Saturday, November 24, 2007

Part4: Amino Acids

An emerging trend involves using nutrition as a "legal" alternative to activate the body's normal anabolic mechanisms. Weight lifters, bodybuilders and health freaks regularly use amino acid supplements, believing they boost the body's natural production of testosterone, GH, insulin, or insulin-like growth factor I (IGF-1) and so improve muscle size and strength and decrease body fat. The rationale for this stems from the clinical use of amino acid infusion or ingestion to regulate anabolic hormones in deficient patients.

However, research on healthy subjects does not provide convincing evidence for an ergogenic effect of regular intake of amino acid supplements on hormone secretion, training responsiveness, or exercise performance.

Stimulating and anabolic effect


Manipulation and timing of intake of nutritional variables in the immediate pre- and post- exercise periods can affect the responsiveness to resistance training via mechanisms that alter the nutrient availability, enzyme activity, and hormonal secretions, interactions with receptors on target tissues, and gene translations and transcription.

Resistance training stimulates protein synthesis and protein degradation in exercised muscle fibers.

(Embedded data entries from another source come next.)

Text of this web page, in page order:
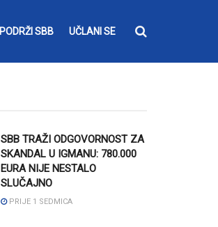
PODRŽI SBB UČLANI SE
SBB TRAŽI ODGOVORNOST ZA
SKANDAL U IGMANU: 780.000
EURA NIJE NESTALO
SLUČAJNO
PRIJE 1 SEDMICA
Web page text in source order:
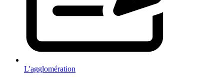
L'agglomération
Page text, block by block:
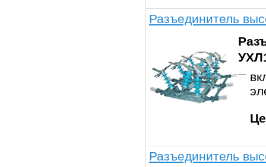
Разъединитель
Разъединитель
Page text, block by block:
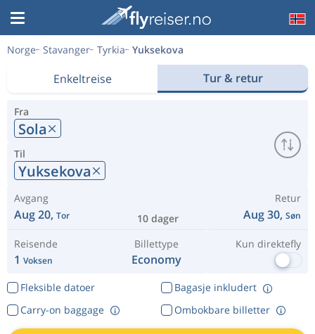
Norge Stavanger Tyrkia Yuksekova
Enkeltreise Tur & retur
Fra
Sola
Til
Yuksekova
Avgang
Aug 20, Tor 10 dager
Retur
Aug 30, Søn
Reisende
1 Voksen
Billettype
Economy
Kun direktefly
Fleksible datoer
Bagasje inkludert
Ombokbare billetter
Carry-on baggage
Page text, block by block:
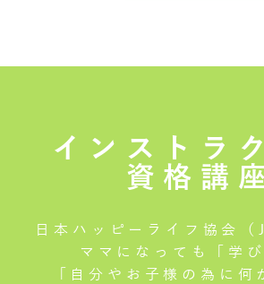
インストラ
資格講
日本ハッピーライフ協会（
ママになっても「学び
「自分やお子様の為に何
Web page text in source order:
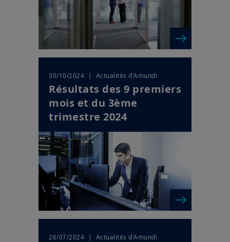
30/10/2024 | Actualités d'Amundi
Résultats des 9 premiers
mois et du 3ème
trimestre 2024
26/07/2024 | Actualités d'Amundi
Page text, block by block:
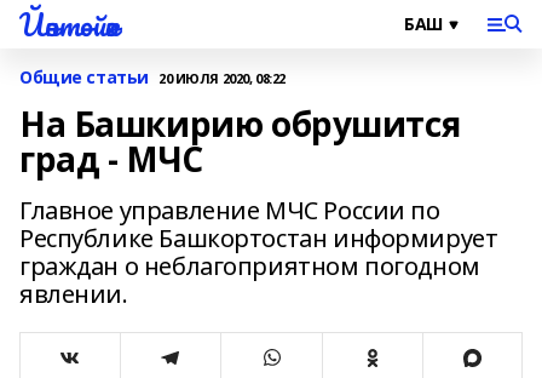
Йәнтөйәк
Общие статьи 20 ИЮЛЯ 2020, 08:22
На Башкирию обрушится
град - МЧС
Главное управление МЧС России по
Республике Башкортостан информирует
граждан о неблагоприятном погодном
явлении.
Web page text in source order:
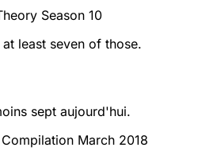
Season 10
least seven of those.
sept aujourd'hui.
March 2018

Muscle hypertrophy should occur when there is a net increase in protein synthesis. Dietary modifications that increase amino acid transport into muscles and that which also increases anabolic hormones like insulin should on paper increase anabolism and/or depress catabolism.

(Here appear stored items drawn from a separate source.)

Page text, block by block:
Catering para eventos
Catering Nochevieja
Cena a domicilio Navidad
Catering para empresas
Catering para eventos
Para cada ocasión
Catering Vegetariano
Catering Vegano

Carbohydrate-Protein Supplementation in Recovery Augments Hormonal Response to Resistance Exercise

Studies show that there is a transcient 4-fold increase in protein synthesis following a carbohydrate-protein supplement consumed prior or immediately after resistance exercise. Other studies show enhanced glycogen and protein synthesis with increasing carbohydrate and protein intake following a workout.

Postexercise Glucose Augments Protein balance after resistance training

A study showed that glucose post resistance exercise reduced muscle catabolism and increase leucine incorporation into muscles.